Question

If Hund's rule is not followed and energy of orbitals is governed by "n" only and not $(n+l)$ rule then

• A. $K$ would have been $d-$ block element and paramagnetic
• B. $Cu$ would have been $s-$ block element
• C. $Cr$ would have been diamagnetic
• D. $F{e}^{3+}$ ion would have 5 unpaired electrons

Answer 1

Answer: (A), (B), (D)

The correct options are
A $K$ would have been $d-$ block element and paramagnetic
B $Cu$ would have been $s-$ block element
D $F{e}^{3+}$ ion would have 5 unpaired electrons

If Hund's rule isn't followed and energy of orbitals is governed by 'n' only and not ${}^{\prime }n+l^{\prime }$ rule, then the order of energy of orbitals are in order.
$1s2s2p3s3p3d4s4p4d4f\dots \dots \dots$
a) Electronic Configuration of $K$ is
${}_{19}K=1s^{2}2s^{2}2p^{6}3s^{2}3p^{6}3d^1$
So, $K$ would be a $d-$ block element and paramagnetic due to an unpaired electron in d - orbital.

b) ${}_{29}Cu=1s^{2}2s^{2}2p^{6}3s^{2}3p^{6}3d^{10}4s^1$
So, $Cu$ would have been $s-$ block element.
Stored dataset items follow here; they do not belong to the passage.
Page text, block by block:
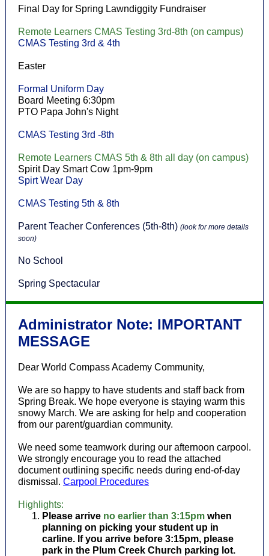
Final Day for Spring Lawndiggity Fundraiser
Remote Learners CMAS Testing 3rd-8th (on campus)
CMAS Testing 3rd & 4th
Easter
Formal Uniform Day
Board Meeting 6:30pm
PTO Papa John's Night
CMAS Testing 3rd -8th
Remote Learners CMAS 5th & 8th all day (on campus)
Spirit Day Smart Cow 1pm-9pm
Spirt Wear Day
CMAS Testing 5th & 8th
Parent Teacher Conferences (5th-8th) (look for more details
soon)
No School
Spring Spectacular
Administrator Note: IMPORTANT
MESSAGE
Dear World Compass Academy Community,
We are so happy to have students and staff back from
Spring Break. We hope everyone is staying warm this
snowy March. We are asking for help and cooperation
from our parent/guardian community.
We need some teamwork during our afternoon carpool.
We strongly encourage you to read the attached
document outlining specific needs during end-of-day
dismissal. Carpool Procedures
Highlights:
Please arrive no earlier than 3:15pm when
planning on picking your student up in
carline. If you arrive before 3:15pm, please
park in the Plum Creek Church parking lot.
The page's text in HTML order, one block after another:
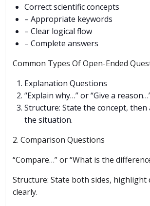
Correct scientific concepts
– Appropriate keywords
– Clear logical flow
– Complete answers
Common Types Of Open-Ended
Explanation Questions
“Explain why…” or “Give a
Structure: State the concept,
the situation.
2. Comparison Questions
“Compare…” or “What is the
Structure: State both sides, highlight
clearly.
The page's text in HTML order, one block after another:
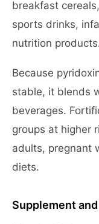
breakfast
sports drinks,
nutrition
Because
stable, it blends
beverages.
groups at higher
adults, pregnant
diets.
Supplement
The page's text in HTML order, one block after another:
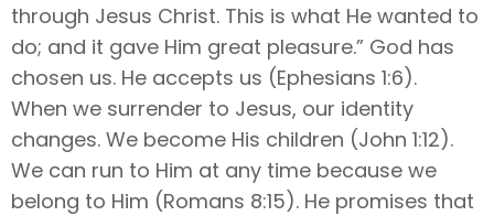
through Jesus Christ. This is what He wanted to
do; and it gave Him great pleasure.” God has
chosen us. He accepts us (Ephesians 1:6).
When we surrender to Jesus, our identity
changes. We become His children (John 1:12).
We can run to Him at any time because we
belong to Him (Romans 8:15). He promises that
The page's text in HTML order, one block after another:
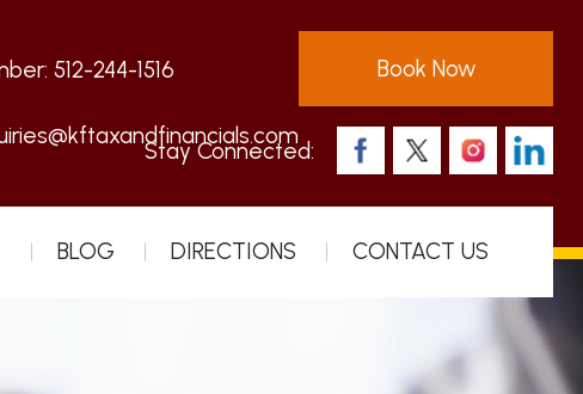
512-244-1516 Book Now
Stay Connected:
BLOG DIRECTIONS CONTACT US
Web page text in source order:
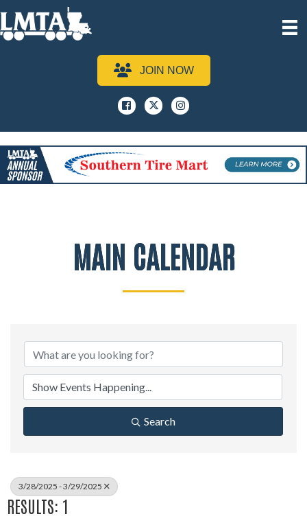
JOIN NOW
Facebook
x instagram
MAIN CALENDAR
Search
3/28/2025 - 3/29/2025
RESULTS: 1
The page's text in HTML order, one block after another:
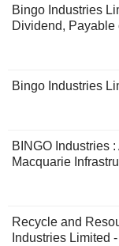
Bingo Industries
Dividend, Payable
Bingo Industries
BINGO Industries
Macquarie
Recycle and
Industries Limited -
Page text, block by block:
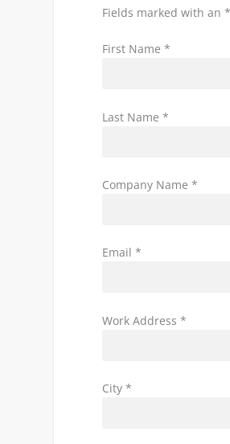
Fields marked with an
First Name *
Last Name *
Company Name *
Email *
Work Address *
City *
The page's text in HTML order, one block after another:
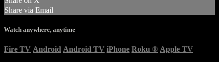
Share via Email
Watch anywhere, anytime
Fire TV Android Android TV iPhone Roku ® Apple TV
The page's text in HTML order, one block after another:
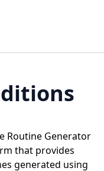
Routine Generator
that provides
generated using
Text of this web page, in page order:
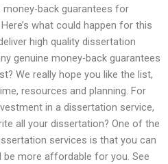
money-back guarantees for
what could happen for this
high quality dissertation
genuine money-back guarantees
We really hope you like the list,
resources and planning. For
in a dissertation service,
all your dissertation? One of the
services is that you can
more affordable for you. See
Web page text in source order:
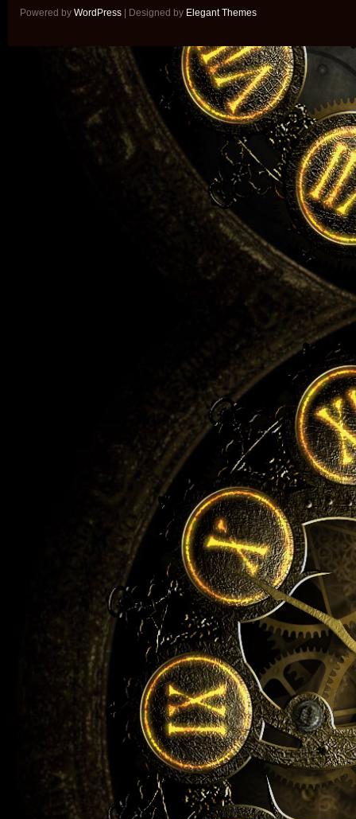
Powered by WordPress | Designed by Elegant Themes
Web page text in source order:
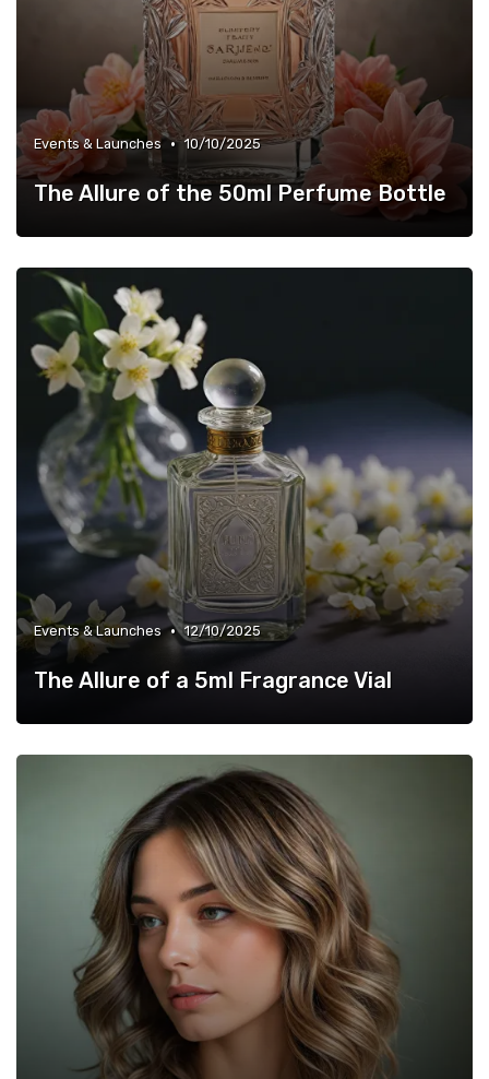
Events & Launches • 10/10/2025
The Allure of the 50ml Perfume Bottle
Events & Launches • 12/10/2025
The Allure of a 5ml Fragrance Vial
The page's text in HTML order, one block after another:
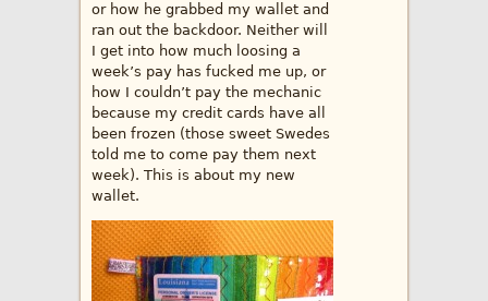
or how he grabbed my wallet and
ran out the backdoor. Neither will
I get into how much loosing a
week’s pay has fucked me up, or
how I couldn’t pay the mechanic
because my credit cards have all
been frozen (those sweet Swedes
told me to come pay them next
week). This is about my new
wallet.
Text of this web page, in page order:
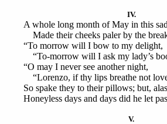
IV.
A whole long month of May in this
Made their cheeks paler by the
“To morrow will I bow to my delight,
“To-morrow will I ask my lady’s
“O may I never see another night,
“Lorenzo, if thy lips breathe not
So spake they to their pillows; but,
Honeyless days and days did he let
V.
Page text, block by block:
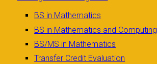
BS in Mathematics
BS in Mathematics and Computing
BS/MS in Mathematics
Transfer Credit Evaluation
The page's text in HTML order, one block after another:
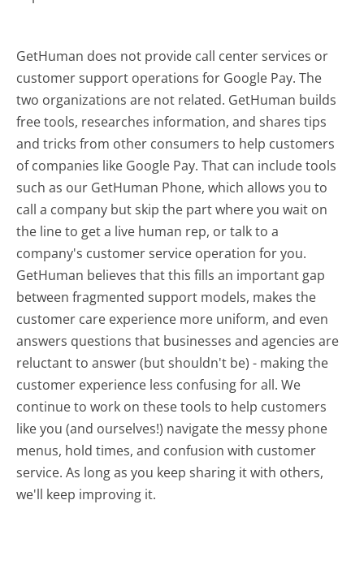
GetHuman does not provide call center services or
customer support operations for Google Pay. The
two organizations are not related. GetHuman builds
free tools, researches information, and shares tips
and tricks from other consumers to help customers
of companies like Google Pay. That can include tools
such as our GetHuman Phone, which allows you to
call a company but skip the part where you wait on
the line to get a live human rep, or talk to a
company's customer service operation for you.
GetHuman believes that this fills an important gap
between fragmented support models, makes the
customer care experience more uniform, and even
answers questions that businesses and agencies are
reluctant to answer (but shouldn't be) - making the
customer experience less confusing for all.We
continue to work on these tools to help customers
like you (and ourselves!) navigate the messy phone
menus, hold times, and confusion with customer
service. As long as you keep sharing it with others,
we'll keep improving it.
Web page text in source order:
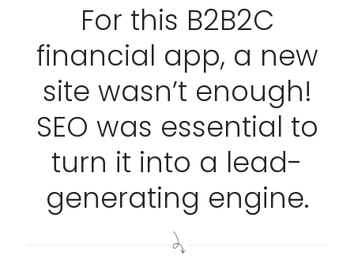
For this B2B2C
financial app, a new
site wasn’t enough!
SEO was essential to
turn it into a lead-
generating engine.
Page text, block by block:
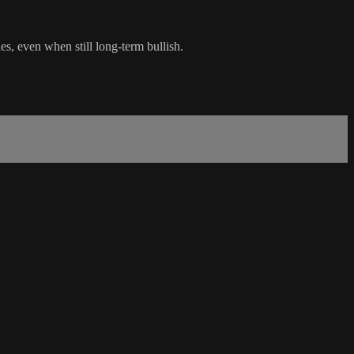
even when still long-term bullish.
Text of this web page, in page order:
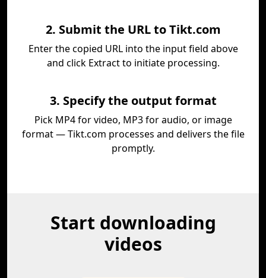
2. Submit the URL to Tikt.com
Enter the copied URL into the input field above
and click Extract to initiate processing.
3. Specify the output format
Pick MP4 for video, MP3 for audio, or image
format — Tikt.com processes and delivers the file
promptly.
Start downloading
videos
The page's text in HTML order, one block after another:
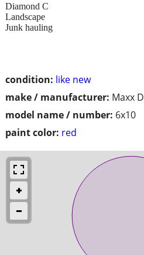
condition: like new
make / manufacturer: Maxx D
model name / number: 6x10
paint color: red
Diamond C
Landscape
Junk hauling
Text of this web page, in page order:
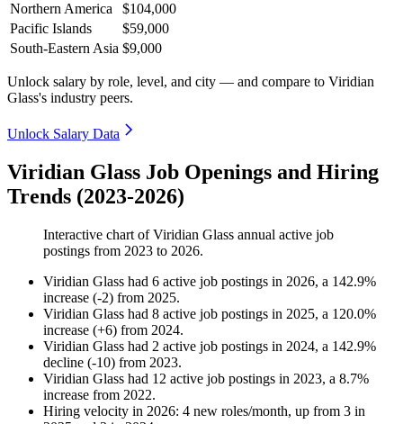
Northern America
$104,000
Pacific Islands
$59,000
South-Eastern Asia $9,000
Unlock salary by role, level, and city — and compare to Viridian
Glass's industry peers.
Unlock Salary Data
Viridian Glass Job Openings and Hiring
Trends (2023-2026)
Interactive chart ofViridian Glass annual active job
postings from 2023 to 2026.
Viridian Glass had 6 active job postings in 2026, a 142.9%
increase (-2) from 2025.
Viridian Glass had 8 active job postings in 2025, a 120.0%
increase (+6) from 2024.
Viridian Glass had 2 active job postings in 2024, a 142.9%
decline (-10) from 2023.
Viridian Glass had 12 active job postings in 2023, a 8.7%
increase from 2022.
Hiring velocity in 2026: 4 new roles/month, up from 3 in
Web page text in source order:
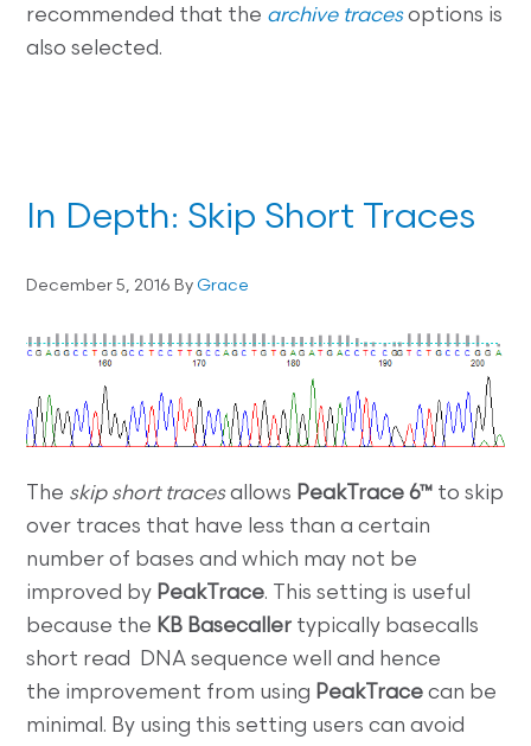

c) ${}_{24}Cr=1s^{2}2s^{2}2p^{6}3s^{2}3p^{6}3d^6$
(or)
As there are 4 unpaired electron, then $Cr$ would be paramagnetic.

d) In $F{e}^{3+}$, no. of electron = 23
Electronic configuration of $F{e}^{3+}$ is
$1s^{2}2s^{2}2p^{6}3s^{2}3p^{6}3d^5$

So, $F{e}^{3+}$ has 5 unpaired electrons.
$\therefore$ a, b, d are correct options.